You could try booting into safe mode and then retry the install procedure :

http://www.laplink.com/support/kb/article.asp?ID=102

If not then the media itself - or a file on it may be faulty so return it to the retailer and ask for a replacement.


----------



## Normal_crimi (Jan 23, 2003)

i've tried safe mode. didn't work.


----------



## *ne0n* (Aug 19, 2003)

I'm going to guess that this is a problem with your registry. Get a program that will clean out bad files in your registry. (TweakXP, Tune Up Utilities) If you've ever backed up your registry, I'd suggest re-loading it. Otherwise, I have no clue.


----------



## Normal_crimi (Jan 23, 2003)

Component: Default component
File group: 
File: 
Error: Catastrophic Error


----------



## Normal_crimi (Jan 23, 2003)

Component: Default component
File group: 
File: 
Error: Catastrophic Error


----------



## Normal_crimi (Jan 23, 2003)

Help me plz


----------



## Luthorcrow (Jun 1, 2002)

I will help you...

...do not install it! You may think I am joking but I am not. It is the biggest heap of smelling [email protected] this side of a sweage plant. I picked up a used copy to catch the extra elements of the film but the game is bad...probably without a doubt the worst game I have ever played. It is amazing that they could do that much mocap and it look so mechanical.

But if you are determined, have tried here?

http://www.neoseeker.com/forums/index.php?fn=browse_forum&f=65&d=6557

Have you tried tech support?

Did you try the registry cleaner (JV16 Powertools my recommendation) suggestion above? And then re-install your video drivers?


----------



## McTimson (Aug 16, 2002)

It's true, Enter The Matrix is the biggest waste of space ever (3.2GB, actually). Everything about the game is crappy, don't even bother.


----------



## Luthorcrow (Jun 1, 2002)

...what it really is, is extra footage that should have been on a collectors edition of Reloaded for $10-$20 dollars but instead is wrapped in a bad game and sold like hot cakes for $49.99. Bahhh!!!


----------



## Normal_crimi (Jan 23, 2003)

I didn't ask for a comment on the game. I'm asking for an explanation for this annoying error. Besides I've played it on PS2 but had to return it early and didn't get to finsh it. And it's quite a good game to me except that last stage. Probably we just have different taste?


----------



## Luthorcrow (Jun 1, 2002)

Fair enough...did any of the suggestions help?

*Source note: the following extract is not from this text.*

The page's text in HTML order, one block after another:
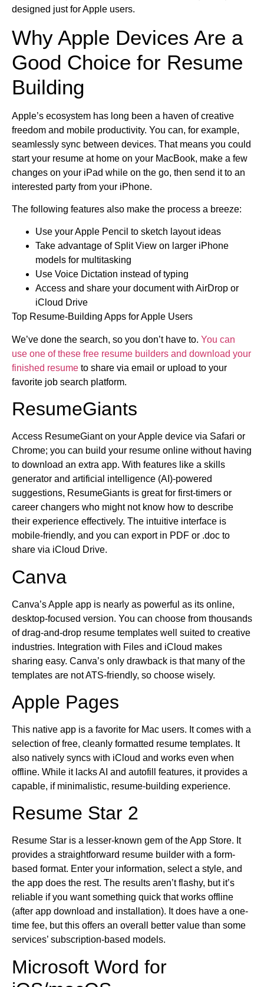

Also, if you ETM have you tried Max Payne 2 or Blood Rayne?


----------



## Normal_crimi (Jan 23, 2003)

Na, I am waiting for a new Matrix mod for Max Payne 1 where you can play as Neo or Trinity and the graphics in the screenshots are very realistic : http://hellskitchen.paynereactor.com/


----------



## JayTheHun (Jun 26, 2002)

http://www.atarisupport.com/newfaq/enterthematrix.php?browser=1&osType=WINXP&pageDisplay=MAIN is the site for WindowsXP support for this game. No mention of your issue there so I'm thinking that your disc is toast. You'll want to get it exchanged by the retailer.


----------



## Normal_crimi (Jan 23, 2003)

I copied all the files from all 4 discs to my hard drive and it still shows that message when it's less than 25% complete, so I'm guessing it's not the CD, it's probably a CAB file.


----------



## JayTheHun (Jun 26, 2002)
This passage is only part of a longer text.